- 1. De la théorie de l'évolution à l'émergence de l'éthologie
- 2. De l'opposition de courants d'idées à l'élaboration des quatre questions fondatrices
- 3. L'opposition malheureuse des causes proximales et des causes ultimes
- 4. Faut-il renommer l'éthologie ?
- 5. L'éthologie d'aujourd'hui
- 6. Bibliographie
ÉTHOLOGIE
L'opposition malheureuse des causes proximales et des causes ultimes
Très vite, le champ de l'éthologie avait réduit les quatre questions de Tinbergen à deux ensembles : celui de la causalité proximale (points 1 et 3) et celui de la causalité ultime ou distale (points 2 et 4). En 1969 déjà, Tinbergen s'inquiétait de ce que les sciences du comportement portent trop d'intérêt aux facteurs d'ordre proximal du comportement et était persuadé qu'on devait attacher autant d'importance à comprendre les effets du comportement, le rôle qu'ils jouent pour la survie de l'espèce. En d'autres termes, il insiste sur le fait qu'il faut étudier la fonction des comportements. Cependant, les éthologues européens étaient bien conscients que le comportement animal est un phénomène biologique et, ainsi, un produit de l'évolution. Ils insistaient sur ce fait bien qu'on leur ait souvent reproché de négliger l'approche ultime du comportement. En réaction à ces critiques, l'écologie comportementale voit le jour.

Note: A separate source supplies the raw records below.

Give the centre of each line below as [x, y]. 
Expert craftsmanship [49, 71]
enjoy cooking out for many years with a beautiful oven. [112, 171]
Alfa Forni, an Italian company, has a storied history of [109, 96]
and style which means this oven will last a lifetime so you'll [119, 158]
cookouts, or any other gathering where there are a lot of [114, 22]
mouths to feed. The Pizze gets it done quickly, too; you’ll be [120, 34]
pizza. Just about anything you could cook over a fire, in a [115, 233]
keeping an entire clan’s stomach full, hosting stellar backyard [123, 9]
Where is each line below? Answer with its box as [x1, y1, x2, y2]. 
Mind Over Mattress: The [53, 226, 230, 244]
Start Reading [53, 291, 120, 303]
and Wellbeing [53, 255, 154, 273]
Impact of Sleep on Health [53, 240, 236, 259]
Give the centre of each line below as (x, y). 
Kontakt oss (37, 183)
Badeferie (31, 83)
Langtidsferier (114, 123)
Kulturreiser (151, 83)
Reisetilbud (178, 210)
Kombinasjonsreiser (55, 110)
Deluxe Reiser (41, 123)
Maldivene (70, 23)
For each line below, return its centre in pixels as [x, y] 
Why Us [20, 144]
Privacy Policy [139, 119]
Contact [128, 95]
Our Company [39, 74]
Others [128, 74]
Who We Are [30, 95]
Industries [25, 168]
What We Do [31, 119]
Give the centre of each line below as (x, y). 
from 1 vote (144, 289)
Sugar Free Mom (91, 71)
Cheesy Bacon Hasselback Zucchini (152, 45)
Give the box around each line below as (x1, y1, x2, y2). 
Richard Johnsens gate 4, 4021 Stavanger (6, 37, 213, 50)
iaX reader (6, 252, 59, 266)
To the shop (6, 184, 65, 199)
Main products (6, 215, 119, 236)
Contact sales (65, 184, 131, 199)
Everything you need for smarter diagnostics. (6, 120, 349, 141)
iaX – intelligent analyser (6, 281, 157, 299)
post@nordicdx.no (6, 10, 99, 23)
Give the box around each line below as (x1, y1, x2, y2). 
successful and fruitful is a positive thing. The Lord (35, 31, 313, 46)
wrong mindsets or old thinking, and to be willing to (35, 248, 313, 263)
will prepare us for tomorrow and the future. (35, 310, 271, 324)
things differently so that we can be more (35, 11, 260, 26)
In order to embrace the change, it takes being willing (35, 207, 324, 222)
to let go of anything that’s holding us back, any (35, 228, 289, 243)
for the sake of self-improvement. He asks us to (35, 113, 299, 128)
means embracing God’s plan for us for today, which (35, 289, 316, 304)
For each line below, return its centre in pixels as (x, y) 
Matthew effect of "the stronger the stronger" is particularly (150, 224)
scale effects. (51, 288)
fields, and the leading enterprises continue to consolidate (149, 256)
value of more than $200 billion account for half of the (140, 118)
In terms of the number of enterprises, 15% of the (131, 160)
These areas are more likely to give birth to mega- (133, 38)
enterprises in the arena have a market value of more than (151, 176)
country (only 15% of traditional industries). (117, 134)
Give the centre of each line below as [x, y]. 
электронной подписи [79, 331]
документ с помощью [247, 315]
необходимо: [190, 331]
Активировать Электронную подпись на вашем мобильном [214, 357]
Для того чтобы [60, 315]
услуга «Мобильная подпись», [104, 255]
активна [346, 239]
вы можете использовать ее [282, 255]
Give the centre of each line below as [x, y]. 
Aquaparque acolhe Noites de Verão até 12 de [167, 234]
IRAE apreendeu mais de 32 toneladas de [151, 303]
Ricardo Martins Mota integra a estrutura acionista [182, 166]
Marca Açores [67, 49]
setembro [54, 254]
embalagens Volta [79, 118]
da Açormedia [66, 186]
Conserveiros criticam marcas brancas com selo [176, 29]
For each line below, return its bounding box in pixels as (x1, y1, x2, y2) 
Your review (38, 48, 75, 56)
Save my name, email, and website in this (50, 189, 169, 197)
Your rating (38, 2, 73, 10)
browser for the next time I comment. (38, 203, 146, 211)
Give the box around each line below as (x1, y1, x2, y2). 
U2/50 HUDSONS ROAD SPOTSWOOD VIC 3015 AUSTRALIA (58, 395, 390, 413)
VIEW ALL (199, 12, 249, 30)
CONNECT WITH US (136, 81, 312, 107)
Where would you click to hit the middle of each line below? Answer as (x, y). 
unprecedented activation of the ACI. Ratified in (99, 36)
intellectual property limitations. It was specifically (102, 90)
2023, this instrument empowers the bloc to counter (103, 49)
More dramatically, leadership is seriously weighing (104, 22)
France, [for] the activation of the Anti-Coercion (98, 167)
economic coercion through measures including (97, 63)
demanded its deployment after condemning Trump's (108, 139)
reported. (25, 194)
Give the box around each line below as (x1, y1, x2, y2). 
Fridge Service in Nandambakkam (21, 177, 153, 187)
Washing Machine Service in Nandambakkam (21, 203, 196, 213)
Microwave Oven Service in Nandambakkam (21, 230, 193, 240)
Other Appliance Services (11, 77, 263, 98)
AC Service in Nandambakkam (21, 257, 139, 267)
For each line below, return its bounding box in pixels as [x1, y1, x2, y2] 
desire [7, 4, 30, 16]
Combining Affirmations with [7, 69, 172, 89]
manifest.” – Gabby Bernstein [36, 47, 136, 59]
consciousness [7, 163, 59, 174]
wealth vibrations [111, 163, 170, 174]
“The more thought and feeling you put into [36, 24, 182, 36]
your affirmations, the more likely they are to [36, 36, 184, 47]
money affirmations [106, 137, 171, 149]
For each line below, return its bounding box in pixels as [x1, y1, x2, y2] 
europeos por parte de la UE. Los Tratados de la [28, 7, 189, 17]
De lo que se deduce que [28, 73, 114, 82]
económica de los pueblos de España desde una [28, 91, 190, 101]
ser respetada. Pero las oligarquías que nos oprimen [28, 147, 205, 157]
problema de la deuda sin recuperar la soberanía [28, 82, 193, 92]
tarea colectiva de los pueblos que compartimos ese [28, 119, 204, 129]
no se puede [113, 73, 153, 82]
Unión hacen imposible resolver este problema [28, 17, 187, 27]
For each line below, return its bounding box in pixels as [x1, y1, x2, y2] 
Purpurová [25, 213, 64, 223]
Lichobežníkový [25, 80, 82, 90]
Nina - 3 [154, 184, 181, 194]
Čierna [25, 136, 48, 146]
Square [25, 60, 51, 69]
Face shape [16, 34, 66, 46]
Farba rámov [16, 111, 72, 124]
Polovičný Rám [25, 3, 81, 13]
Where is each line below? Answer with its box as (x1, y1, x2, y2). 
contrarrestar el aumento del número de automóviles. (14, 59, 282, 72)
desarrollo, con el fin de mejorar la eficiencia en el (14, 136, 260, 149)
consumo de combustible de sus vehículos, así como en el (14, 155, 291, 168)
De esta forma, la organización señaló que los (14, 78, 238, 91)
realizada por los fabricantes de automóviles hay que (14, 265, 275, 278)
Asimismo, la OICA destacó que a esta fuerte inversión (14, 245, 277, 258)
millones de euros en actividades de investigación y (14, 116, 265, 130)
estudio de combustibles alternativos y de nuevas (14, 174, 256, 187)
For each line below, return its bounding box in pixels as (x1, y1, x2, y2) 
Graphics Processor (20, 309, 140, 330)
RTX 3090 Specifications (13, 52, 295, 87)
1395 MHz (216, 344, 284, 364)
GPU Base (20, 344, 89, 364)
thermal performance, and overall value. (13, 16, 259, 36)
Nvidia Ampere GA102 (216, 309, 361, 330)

Ce nouveau courant doit son origine à la présentation que fit Edward Wilson, en 1975, de la théorie de Hamilton dans son ouvrage Sociobiology. A New Synthesis ; il y développe des concepts tels que la valeur de survie, la sélection de parentèle (sélection des comportements altruistes dirigés vers des apparentés) et l'évolution de l'altruisme et des groupes sociaux. Pour les tenants de l'écologie comportementale, cette synthèse pose les fondements d'une approche évolutionniste du comportement social. Avec la nouvelle vision du vivant des années 1960, les gènes sont au centre des préoccupations scientifiques et l'animal est considéré comme un simple vecteur de son bagage génétique ( R. Dawkins). Dans la logique évolutionniste, pour qu'un comportement soit retenu au cours de la sélection naturelle, il doit conférer à l'individu qui le présente un avantage qui l'emporte sur les inconvénients et les risques qu'il peut engendrer. En 1978, John Krebs et Nicholas Davies co-éditent Behavioural Ecology : an evolutionary approach, où ils reprennent l'approche de Wilson mais en l'appliquant à l'ensemble des comportements. Très rapidement, l'écologie comportementale affirme incarner à elle seule l'étude scientifique du comportement alors qu'elle se concentre sur les causes ultimes et néglige les mécanismes qui sous-tendent les comportements, ne réalisant ainsi qu'une partie du programme fondateur de Tinbergen. Par exemple, l'altruisme réciproque a été proposé par l'écologie comportementale afin d'expliquer la coopération entre individus non apparentés (on peut aider un individu non apparenté s'il nous aide en retour). Depuis lors, il a été démontré que la majorité des animaux ne possèdent pas les capacités cognitives nécessaires à la réalisation d'un tel comportement (évaluer ce qu'on a donné et ce qu'on a reçu) (J. R. Stevens et al., 2005 ; A. Ramseyer et al., 2006 ; K. Jensen et al., 2006). Tenir pour acquis que les animaux développent des stratégies sans avoir préalablement exploré s'ils en étaient réellement capables revient à déconnecter les causes proximales des causes ultimes et peut conduire à des interprétations erronées des comportements.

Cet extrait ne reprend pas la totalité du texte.